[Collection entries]
▼

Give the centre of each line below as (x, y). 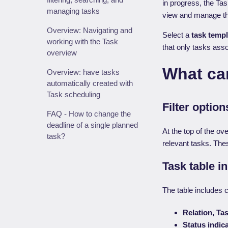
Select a (177, 35)
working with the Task (82, 41)
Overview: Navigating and (90, 30)
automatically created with (90, 83)
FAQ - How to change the (89, 114)
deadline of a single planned (92, 125)
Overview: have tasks (83, 72)
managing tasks (73, 11)
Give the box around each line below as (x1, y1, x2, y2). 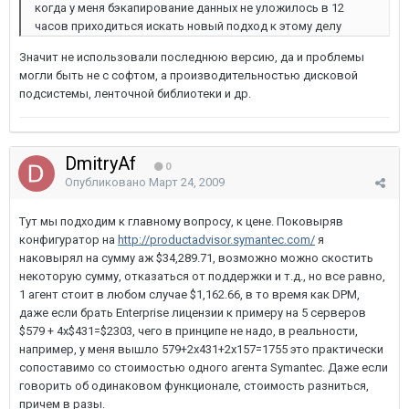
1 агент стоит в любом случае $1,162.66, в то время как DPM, (19, 288, 360, 301)
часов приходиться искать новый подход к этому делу (35, 19, 341, 33)
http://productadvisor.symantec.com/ (118, 233, 315, 246)
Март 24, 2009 (149, 175, 225, 189)
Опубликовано (65, 175, 149, 189)
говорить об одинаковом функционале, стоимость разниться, (19, 379, 369, 393)
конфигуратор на (19, 233, 118, 246)
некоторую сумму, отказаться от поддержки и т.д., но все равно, (19, 269, 385, 283)
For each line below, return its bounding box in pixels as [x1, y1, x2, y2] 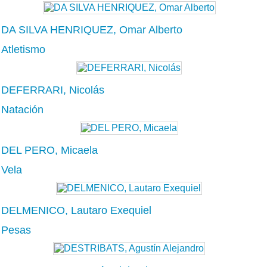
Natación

▲

- What is required: Once the line holding "Опубликовано (65, 175, 149, 189)" is found, set down that line and every line after it, exactly, through the last line of the records above, omitting pictures.

- Written response:
Опубликовано (65, 175, 149, 189)
говорить об одинаковом функционале, стоимость разниться, (19, 379, 369, 393)
конфигуратор на (19, 233, 118, 246)
некоторую сумму, отказаться от поддержки и т.д., но все равно, (19, 269, 385, 283)
For each line below, return its bounding box in pixels as [x1, y1, x2, y2] 
Natación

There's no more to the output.